West Ham’s James Collins holds his hamstring, 2016. Action Images via Reuters / Andrew Boyers
Sporting activities involving high demands of sprinting or excessive stretching (kicking, sliding, split positions) have been found to influence the incidence of acute hamstring injuries. Hamstring injuries are diverse in nature, consisting of differing injury types, locations, and sizes. This makes recommendations regarding rehabilitation and prognosis about healing time and return-to-play notoriously difficult. It has been suggested that return to- play timescales vary between 28-51 days following acute hamstring injuries depending on the biomechanical cause, site, and grading of soft tissue injury(1). However, this is a contentious issue, which this article will explore.

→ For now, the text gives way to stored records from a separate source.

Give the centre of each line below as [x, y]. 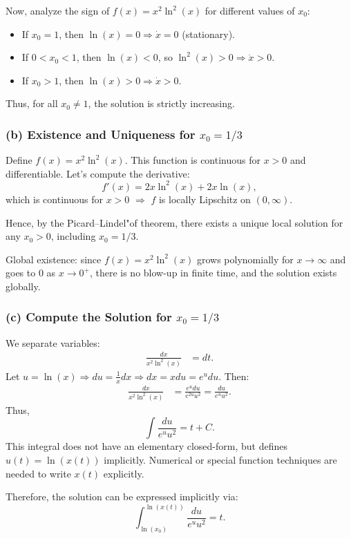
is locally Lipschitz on [205, 199]
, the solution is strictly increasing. [161, 103]
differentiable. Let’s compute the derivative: [98, 173]
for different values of [250, 10]
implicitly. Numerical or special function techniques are [220, 459]
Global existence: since [54, 259]
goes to [21, 273]
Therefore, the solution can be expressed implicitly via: [122, 497]
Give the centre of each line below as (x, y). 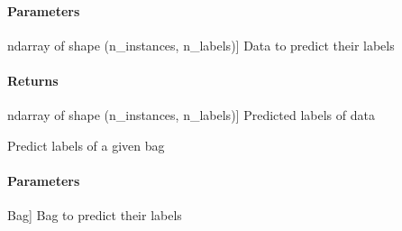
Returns (33, 80)
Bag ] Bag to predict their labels (95, 215)
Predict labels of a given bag (86, 145)
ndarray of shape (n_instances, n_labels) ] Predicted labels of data (191, 115)
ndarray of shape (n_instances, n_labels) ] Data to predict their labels (201, 45)
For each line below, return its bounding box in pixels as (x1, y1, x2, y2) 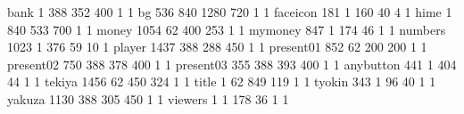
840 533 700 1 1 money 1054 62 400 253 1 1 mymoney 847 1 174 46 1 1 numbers (7, 20, 446, 38)
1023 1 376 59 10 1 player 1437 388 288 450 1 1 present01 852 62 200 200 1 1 (7, 37, 427, 56)
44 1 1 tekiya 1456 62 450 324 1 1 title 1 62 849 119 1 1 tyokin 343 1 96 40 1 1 (7, 72, 436, 91)
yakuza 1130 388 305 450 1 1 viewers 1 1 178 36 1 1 (7, 89, 289, 108)
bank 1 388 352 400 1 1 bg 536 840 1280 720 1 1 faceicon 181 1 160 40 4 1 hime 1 (7, 3, 452, 20)
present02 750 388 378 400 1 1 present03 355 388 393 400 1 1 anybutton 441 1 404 (7, 54, 457, 73)
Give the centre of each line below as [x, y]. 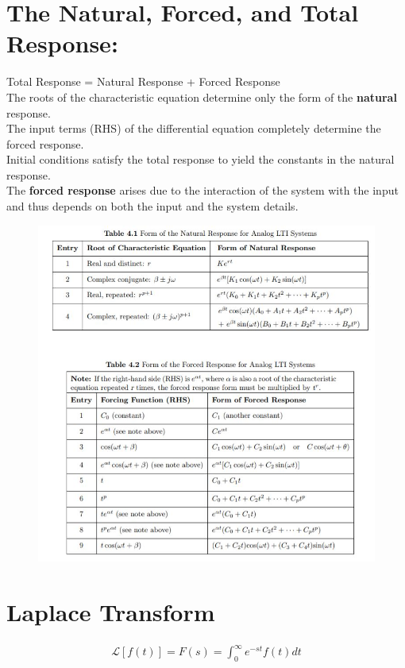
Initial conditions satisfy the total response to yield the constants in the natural [201, 159]
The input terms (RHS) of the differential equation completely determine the [194, 128]
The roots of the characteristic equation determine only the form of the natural [202, 97]
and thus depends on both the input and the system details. [152, 206]
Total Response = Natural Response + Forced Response [143, 81]
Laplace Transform [111, 611]
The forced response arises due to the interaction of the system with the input [202, 190]

Following a return to sport, the risk of re-injury is high within the first two weeks(2). The causes have been linked with initial hamstring weakness; fatigue; a lack of flexibility, and a strength imbalance between the hamstrings (eccentric) and the quadriceps (concentric)(2). The highest contributory factor, however, is believed to be an inadequate rehabilitation program, which coincides with a premature return to sport(3). More evidence is now highlighting the benefit of primarily using eccentric strengthening exercises in hamstring rehabilitation performed at high loads at longer musculotendon lengths(1,4).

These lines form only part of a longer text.